The whole point of our self-guided walking holidays is for you to experience different places, lands, peoples, cultures, customs and landscapes for yourself – and at your own pace – without the obvious disadvantages of being part of a group, and subject to the whims and fancies of the majority. (I can’t think of anything worse!)

However, there are some places where having a local expert to guide you is essential – and on our walking holidays to the foothills of the Himalayas in northern India (on which we work with Village Ways) we feel that the guides are, in fact, an integral part of the whole experience. (Team photo: courtesy Village Ways.)

Walking holidays in IndiaHaving been brought up in the communities between which they will guide you, they are extremely knowledgeable about not only the most interesting paths to follow, but also which places along the route offer the best chance to encounter 'secret' India, in particular birds, flowers or animals.

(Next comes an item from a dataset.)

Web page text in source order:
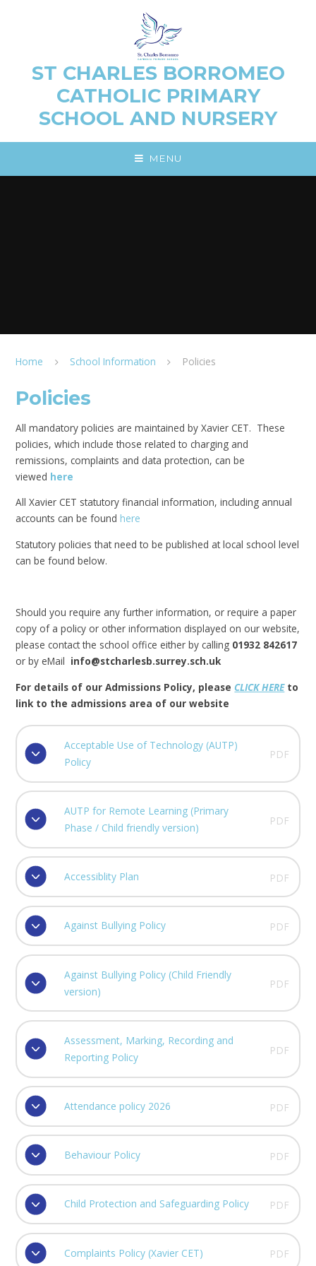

Not that this means you have to join a group. On arrival at the first village, you will be introduced to your very own guide who will accompany you for your time in the hills, blending discretely into the community each evening, but being there each morning, smiling and ready to tailor the next day’s walking to your wishes. (Picture right: Hem and Harish identify a leopard 'scratch' on one of the trails.)

Walking holidays in IndiaThey walk at your pace, stop when you want to, offer fascinating insights into the local flora and fauna, customs and language, and act as your friendly interpreter throughout your stay. Local people regard it as a great privilege to be selected, as the guides receive training from Village Ways in skills such as hospitality and conversational English.

The guides act as ambassadors for the rural communities: some are sons or daughters of farmers, some are studying through distance-learning courses and others have experience as trekking guides. (Picture left: Purin and Sher, two of your guides in the Saryu Valley.)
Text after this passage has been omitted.